There were no injuries, fatalities or damage to any third-party homes, buildings or facilities as a result of the rupture and fire. Approximately 100 people within a 4 km radius were evacuated by the RCMP. An evacuation centre was set up in Carberry, Manitoba. The evacuation area included 30 families, 3 businesses and 1 public high school. At 1500, on 15 April 2002, evacuees were allowed to return to their residences. On 25 April 2002, the repairs by TransCanada of the damaged pipeline were completed. Line 100-3was fully restored to normal service on 05 July 2002.

The TSB Engineering Laboratory (report LP 025/2002) determined that the pipeline ruptured due to overstress extension of pre-existing cracks. The cracks had initiated on the outside surface of the pipe and progressed in a mode of failure identified as near-neutral (low) pH stress corrosion cracking (SCC). This type of SCC has also been referred to as transgranular SCC, meaning that the crack progressed through the grain structure as opposed to a crack progression between the grain boundaries.

Since the operating pressure exceeded the failure pressure of the initiating series of cracks, the cracks began to extend axially and through the remaining ligaments by ductile tearing. Rupture of the pipe occurred in a fully ductile manner. Although pitting corrosion was present in the failure initiation area, it was superficial and had not significantly reduced the wall thickness of the pipe. However, the corrosion pits did provide potential stress concentrator sites where cracks could have initiated. The presence of minor corrosion pits is indicative that the cathodic protection (CP) was locally ineffective for some time during the operation of the pipeline, a condition also required for the development of SCC. The metallurgical analysis did not identify any evidence of pre-existing mechanical damage in the area of the failure initiation.

The original pipe used in the construction of valve section MLVs 31 to 32 was produced by Stelco in 1970. The double-submerged arc-welded (DSAW) straight seam pipe was manufactured in accordance with the requirements of the American Petroleum Institute (API) 5L Grade X65. The section of pipe containing the initiation had a nominal outside diameter of 914.4 mm, a nominal wall thickness of 8.08 mm and a specified minimum yield strength (SMYS) of 448 megapascals (MPa). The mechanical properties of the pipe material were tested and found to be consistent with code requirement for this pipe. Additional colonies of SCC were observed on the pipe segments recovered from the site, but their size was considered to be small, and all segments of these pipe would have passed a hydrostatic test to 125 per cent of the maximum allowable operating pressure (MAOP).
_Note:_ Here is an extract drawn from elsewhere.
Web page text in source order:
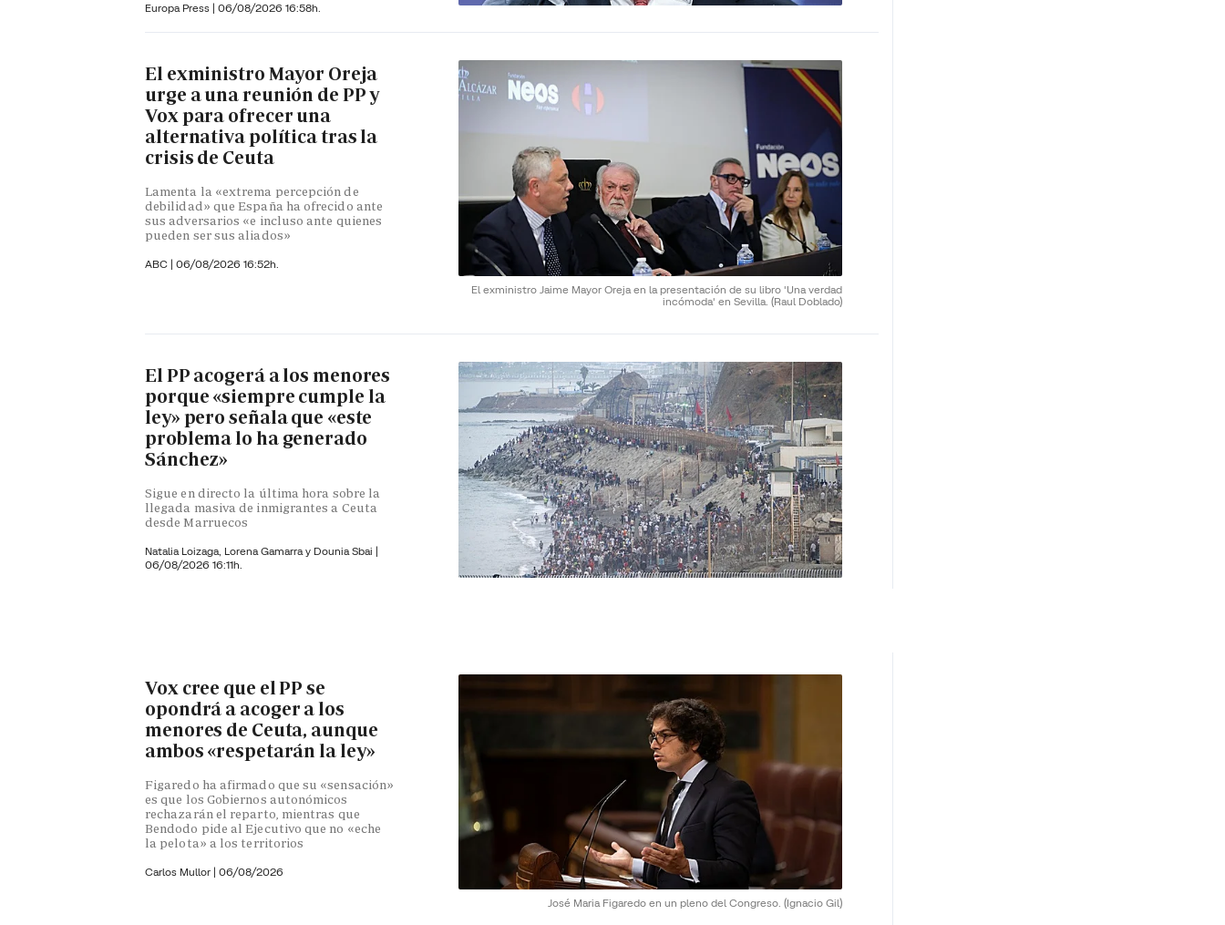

The exterior coating system on Line 100-3was an "over-the-ditch" hot-applied asphalt enamel coating (meaning hot-poured over the pipeline) with a spiral outer wrap. The coating brand was Lion 5A60 asphalt enamel and the outer wrap was asphalt-impregnated No. 15 asbestos felt. The outer wrap consisted of 10 to 20 per cent serpentine (chrysotile) asbestos fibre with 5 to 15 per cent glass fibre and 65 to 85 per cent non-fibrous filler.

The thickness of the hot-applied asphalt enamel coating was found to average 2 mm to 3 mm on the top of the pipe and 7 mm to 10 mm on the bottom of the pipe. In some areas along the bottom of the pipe, the thickness of the coating was as high as 20 mm, indicating that the hot asphalt had run down the pipe during its original application. Under concrete weights used for buoyancy control purposes, an additional asphalt layer had been applied. Some isolated areas of the coating along the top surface of the pipe revealed a bubbled coating and, in one area, the coating would crumble very easily.

Wrinkling of the exterior coating was observed on some areas of the pipe. However, overall, the exterior asphalt coating appeared to adhere well to the pipe. Impedance testing determined that the CP resistance to corrosion ranged between intermediate to good and that the coating was not shielding the pipe from the CP. Where the coating was intact, the corrosion rate was found to be within the low corrosion range, meaning light surface corrosion. During coating removal, evidence of disbondment or a lack of a tight bond was observed on the bottom section of the downstream end of one of the joints of pipe.

As a result of the rupture of Line 100-3, approximately 93 metres (m) of main-line pipe was directly affected. After the rupture, eight pipe fragments, which accounted for the entire affected length of pipe, were found within a 264 m radius of the rupture site. At the rupture site, where 7.2 m separated Lines 100-3and 100-4, two swamp weights on Line 100-4were partially exposed as a result of the occurrence.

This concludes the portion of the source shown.